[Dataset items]
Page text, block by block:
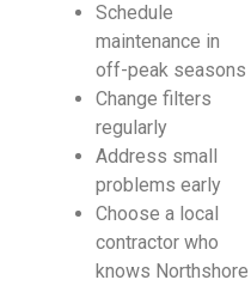
Schedule
maintenance in
off-peak seasons
Change filters
regularly
Address small
problems early
Choose a local
contractor who
knows Northshore
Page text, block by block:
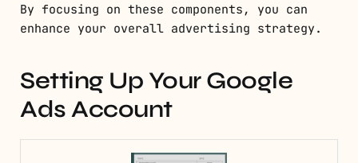
By focusing on these components, you can
enhance your overall advertising strategy.
Setting Up Your Google
Ads Account
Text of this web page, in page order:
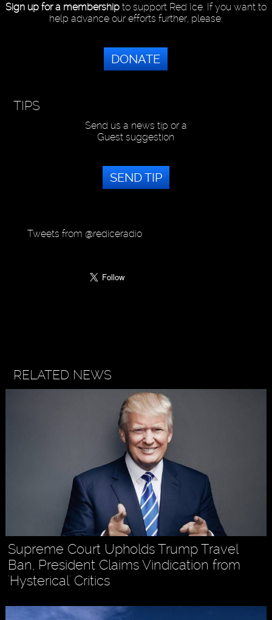
Sign up for a membershipto support Red Ice. If you want to
help advance our efforts further, please:
DONATE
TIPS
Send us a news tip or a
Guest suggestion
SEND TIP
Tweets from @rediceradio
RELATED NEWS
Supreme Court Upholds Trump Travel
Ban, President Claims Vindication from
'Hysterical' Critics
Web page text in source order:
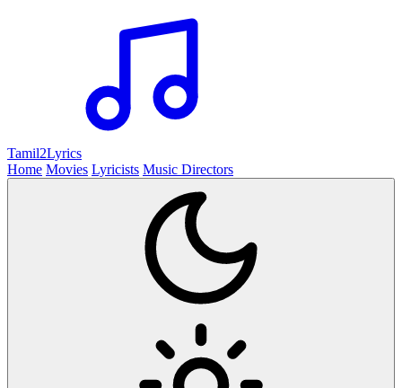
Tamil2Lyrics
Home Movies Lyricists Music Directors
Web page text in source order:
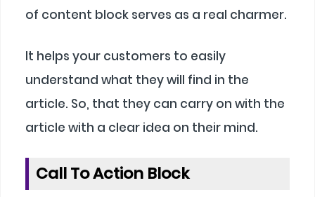
of content block serves as a real charmer.
It helps your customers to easily
understand what they will find in the
article. So, that they can carry on with the
article with a clear idea on their mind.
Call To Action Block
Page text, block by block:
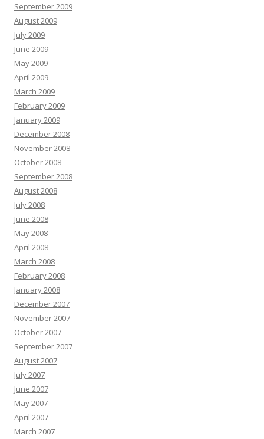
September 2009
August 2009
July 2009
June 2009
May 2009
April 2009
March 2009
February 2009
January 2009
December 2008
November 2008
October 2008
September 2008
August 2008
July 2008
June 2008
May 2008
April 2008
March 2008
February 2008
January 2008
December 2007
November 2007
October 2007
September 2007
August 2007
July 2007
June 2007
May 2007
April 2007
March 2007
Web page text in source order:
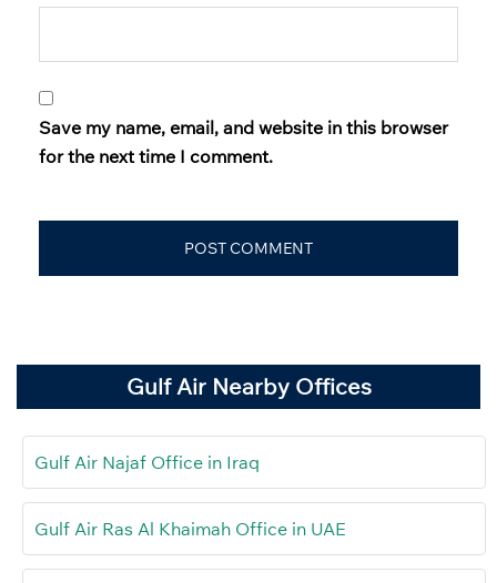
Save my name, email, and website in this browser
for the next time I comment.
Gulf Air Nearby Offices
Gulf Air Najaf Office in Iraq
Gulf Air Ras Al Khaimah Office in UAE
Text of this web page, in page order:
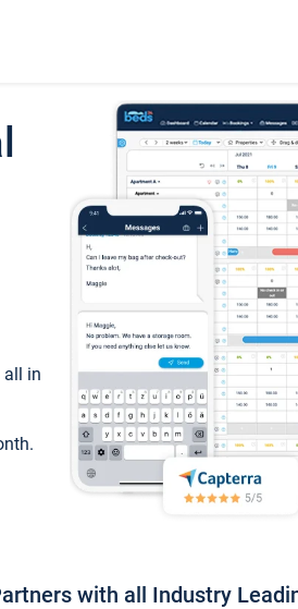
all in
with all Industry
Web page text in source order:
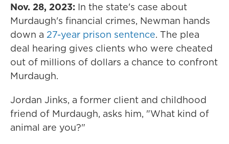
Nov. 28, 2023: In the state's case about
Murdaugh's financial crimes, Newman hands
down a 27-year prison sentence. The plea
deal hearing gives clients who were cheated
out of millions of dollars a chance to confront
Murdaugh.
Jordan Jinks, a former client and childhood
friend of Murdaugh, asks him, "What kind of
animal are you?"
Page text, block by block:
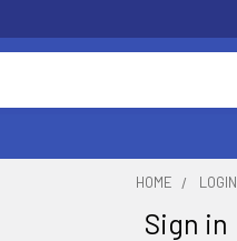
HOME LOGIN
Sign in
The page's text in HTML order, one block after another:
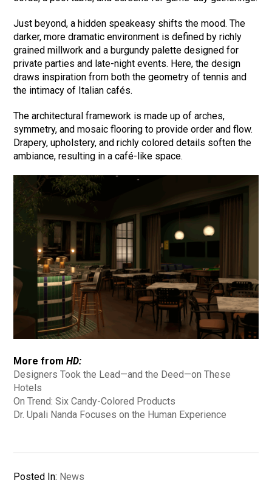
Just beyond, a hidden speakeasy shifts the mood. The
darker, more dramatic environment is defined by richly
grained millwork and a burgundy palette designed for
private parties and late-night events. Here, the design
draws inspiration from both the geometry of tennis and
the intimacy of Italian cafés.
The architectural framework is made up of arches,
symmetry, and mosaic flooring to provide order and flow.
Drapery, upholstery, and richly colored details soften the
ambiance, resulting in a café-like space.
More fromHD:
Designers Took the Lead—and the Deed—on These
Hotels
On Trend: Six Candy-Colored Products
Dr. Upali Nanda Focuses on the Human Experience
Posted In: News
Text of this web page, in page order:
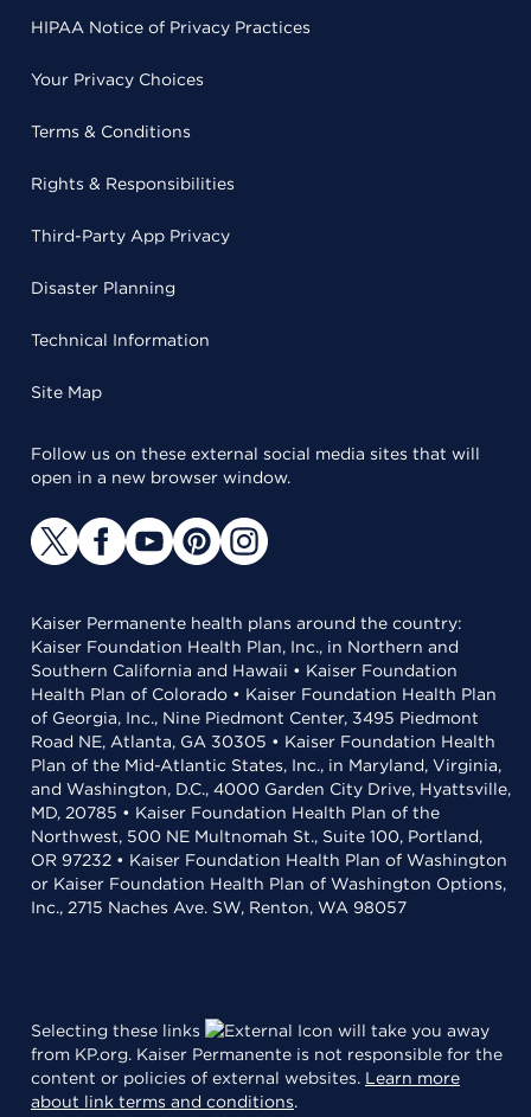
HIPAA Notice of Privacy Practices
Your Privacy Choices
Terms & Conditions
Rights & Responsibilities
Third-Party App Privacy
Disaster Planning
Technical Information
Site Map
Follow us on these external social media sites that will
open in a new browser window.
Kaiser Permanente health plans around the country:
Kaiser Foundation Health Plan, Inc., in Northern and
Southern California and Hawaii • Kaiser Foundation
Health Plan of Colorado • Kaiser Foundation Health Plan
of Georgia, Inc., Nine Piedmont Center, 3495 Piedmont
Road NE, Atlanta, GA 30305 • Kaiser Foundation Health
Plan of the Mid-Atlantic States, Inc., in Maryland, Virginia,
and Washington, D.C., 4000 Garden City Drive, Hyattsville,
MD, 20785 • Kaiser Foundation Health Plan of the
Northwest, 500 NE Multnomah St., Suite 100, Portland,
OR 97232 • Kaiser Foundation Health Plan of Washington
or Kaiser Foundation Health Plan of Washington Options,
Inc., 2715 Naches Ave. SW, Renton, WA 98057
Selecting these links
will take you away
from KP.org. Kaiser Permanente is not responsible for the
content or policies of external websites. Learn more
about link terms and conditions.
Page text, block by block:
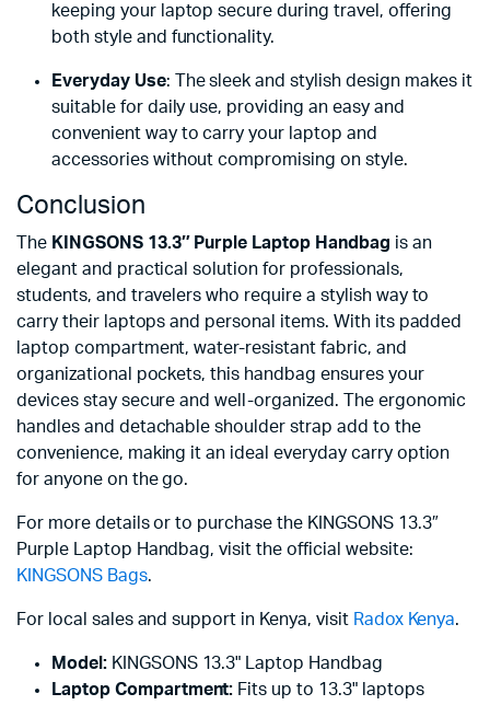
keeping your laptop secure during travel, offering
both style and functionality.
Everyday Use: The sleek and stylish design makes it
suitable for daily use, providing an easy and
convenient way to carry your laptop and
accessories without compromising on style.
Conclusion
The KINGSONS 13.3″ Purple Laptop Handbag is an
elegant and practical solution for professionals,
students, and travelers who require a stylish way to
carry their laptops and personal items. With its padded
laptop compartment, water-resistant fabric, and
organizational pockets, this handbag ensures your
devices stay secure and well-organized. The ergonomic
handles and detachable shoulder strap add to the
convenience, making it an ideal everyday carry option
for anyone on the go.
For more details or to purchase the KINGSONS 13.3″
Purple Laptop Handbag, visit the official website:
KINGSONS Bags.
For local sales and support in Kenya, visit Radox Kenya.
Model:KINGSONS 13.3" Laptop Handbag
Laptop Compartment: Fits up to 13.3" laptops
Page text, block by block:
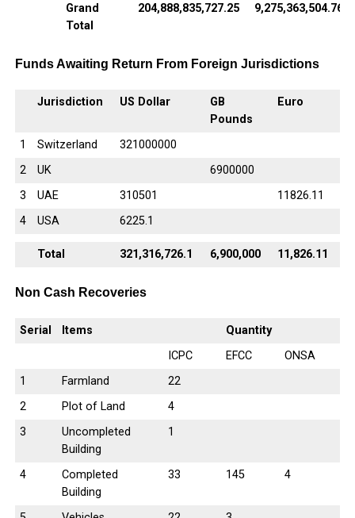
Grand
Total
204,888,835,727.25 9,275,363,504.76
Funds Awaiting Return From Foreign Jurisdictions
Jurisdiction US Dollar
GB
Pounds
Euro
1 Switzerland
321000000
2
UK
6900000
3
UAE 310501
11826.11
4
USA 6225.1
Total 321,316,726.1 6,900,000 11,826.11
Non Cash Recoveries
Serial Items
Quantity
ICPC
EFCC
ONSA
1
Farmland
22
2
Plot of Land
4
3
Uncompleted
Building
1
4
Completed
Building
33 145 4
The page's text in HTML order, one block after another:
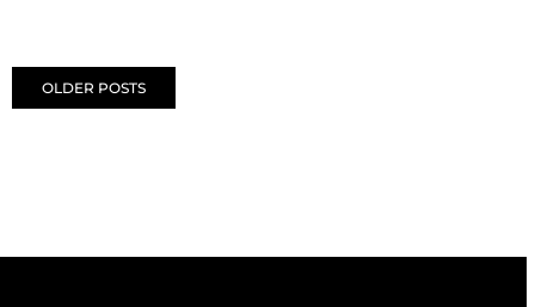
Posts navigation
OLDER POSTS
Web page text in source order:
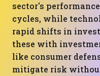
sector's
cycles, while
rapid shifts in
these with
like consumer
mitigate risk

**Task item:** State how many lines in the entries hold the word "style", giving the number alone.

**Your response:** 2